Data items

——————————

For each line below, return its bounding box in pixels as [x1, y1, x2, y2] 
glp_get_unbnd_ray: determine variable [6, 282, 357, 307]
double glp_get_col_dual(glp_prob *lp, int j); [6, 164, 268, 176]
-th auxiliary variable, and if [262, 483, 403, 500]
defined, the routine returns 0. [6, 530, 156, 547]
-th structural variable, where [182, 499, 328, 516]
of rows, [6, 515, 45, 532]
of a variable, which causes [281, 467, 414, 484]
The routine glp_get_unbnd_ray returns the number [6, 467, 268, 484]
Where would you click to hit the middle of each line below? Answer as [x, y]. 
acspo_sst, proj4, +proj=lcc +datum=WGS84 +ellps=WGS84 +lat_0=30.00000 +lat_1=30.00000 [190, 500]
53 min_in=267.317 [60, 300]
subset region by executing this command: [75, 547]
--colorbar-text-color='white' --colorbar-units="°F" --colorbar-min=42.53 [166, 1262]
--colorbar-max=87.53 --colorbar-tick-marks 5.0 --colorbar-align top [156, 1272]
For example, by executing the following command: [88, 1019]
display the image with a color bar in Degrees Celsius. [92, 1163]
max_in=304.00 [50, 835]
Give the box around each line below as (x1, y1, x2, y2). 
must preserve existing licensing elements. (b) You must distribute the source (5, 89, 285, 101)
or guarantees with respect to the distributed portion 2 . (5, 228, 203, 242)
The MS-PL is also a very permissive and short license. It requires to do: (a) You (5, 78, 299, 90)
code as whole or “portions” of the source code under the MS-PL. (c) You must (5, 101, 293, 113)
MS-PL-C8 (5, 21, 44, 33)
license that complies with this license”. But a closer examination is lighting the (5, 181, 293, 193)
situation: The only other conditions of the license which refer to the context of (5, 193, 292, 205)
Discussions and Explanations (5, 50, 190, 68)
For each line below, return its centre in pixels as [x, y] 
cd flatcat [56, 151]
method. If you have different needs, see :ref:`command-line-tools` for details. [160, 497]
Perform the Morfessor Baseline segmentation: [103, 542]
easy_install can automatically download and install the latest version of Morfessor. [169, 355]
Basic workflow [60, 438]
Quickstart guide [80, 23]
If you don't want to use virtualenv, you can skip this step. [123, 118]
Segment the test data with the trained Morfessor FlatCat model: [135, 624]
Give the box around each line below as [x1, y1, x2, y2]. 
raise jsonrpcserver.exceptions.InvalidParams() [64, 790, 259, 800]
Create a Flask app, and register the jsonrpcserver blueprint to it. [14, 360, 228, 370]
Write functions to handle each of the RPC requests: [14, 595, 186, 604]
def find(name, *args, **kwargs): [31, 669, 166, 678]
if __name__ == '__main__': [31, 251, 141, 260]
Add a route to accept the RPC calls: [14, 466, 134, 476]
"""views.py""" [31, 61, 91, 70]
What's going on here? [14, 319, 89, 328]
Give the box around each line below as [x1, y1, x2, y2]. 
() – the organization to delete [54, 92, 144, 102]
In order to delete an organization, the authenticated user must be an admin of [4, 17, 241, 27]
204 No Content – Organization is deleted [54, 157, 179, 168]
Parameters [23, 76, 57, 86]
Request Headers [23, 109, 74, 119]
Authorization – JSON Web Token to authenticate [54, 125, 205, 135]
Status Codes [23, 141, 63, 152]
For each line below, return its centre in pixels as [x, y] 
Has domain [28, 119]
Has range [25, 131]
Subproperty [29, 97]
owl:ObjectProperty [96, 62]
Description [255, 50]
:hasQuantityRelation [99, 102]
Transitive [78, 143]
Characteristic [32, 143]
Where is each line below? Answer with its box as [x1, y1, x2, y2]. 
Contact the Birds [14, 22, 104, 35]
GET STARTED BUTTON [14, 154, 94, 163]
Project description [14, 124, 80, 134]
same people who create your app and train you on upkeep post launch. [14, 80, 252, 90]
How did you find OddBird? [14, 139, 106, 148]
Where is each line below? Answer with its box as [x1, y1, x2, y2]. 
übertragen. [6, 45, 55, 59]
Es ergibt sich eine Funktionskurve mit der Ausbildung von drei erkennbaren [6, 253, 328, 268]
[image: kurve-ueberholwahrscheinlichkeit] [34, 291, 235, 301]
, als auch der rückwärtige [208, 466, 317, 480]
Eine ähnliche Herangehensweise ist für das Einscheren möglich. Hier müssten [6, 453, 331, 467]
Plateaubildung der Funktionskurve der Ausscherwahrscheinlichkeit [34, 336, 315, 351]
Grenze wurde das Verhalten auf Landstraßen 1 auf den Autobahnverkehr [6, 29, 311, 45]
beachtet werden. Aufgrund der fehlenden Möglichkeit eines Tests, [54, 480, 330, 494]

——————————

● ACTIVITY:
Your answer should be the lines above, from the line containing "double glp_get_col_dual(glp_prob *lp, int" up to and including the line containing "must preserve existing", reproduced exactly and with nothing else.

● RESULT BELOW:
double glp_get_col_dual(glp_prob *lp, int j); [6, 164, 268, 176]
-th auxiliary variable, and if [262, 483, 403, 500]
defined, the routine returns 0. [6, 530, 156, 547]
-th structural variable, where [182, 499, 328, 516]
of rows, [6, 515, 45, 532]
of a variable, which causes [281, 467, 414, 484]
The routine glp_get_unbnd_ray returns the number [6, 467, 268, 484]
Where would you click to hit the middle of each line below? Answer as [x, y]. 
acspo_sst, proj4, +proj=lcc +datum=WGS84 +ellps=WGS84 +lat_0=30.00000 +lat_1=30.00000 [190, 500]
53 min_in=267.317 [60, 300]
subset region by executing this command: [75, 547]
--colorbar-text-color='white' --colorbar-units="°F" --colorbar-min=42.53 [166, 1262]
--colorbar-max=87.53 --colorbar-tick-marks 5.0 --colorbar-align top [156, 1272]
For example, by executing the following command: [88, 1019]
display the image with a color bar in Degrees Celsius. [92, 1163]
max_in=304.00 [50, 835]
Give the box around each line below as (x1, y1, x2, y2). 
must preserve existing licensing elements. (b) You must distribute the source (5, 89, 285, 101)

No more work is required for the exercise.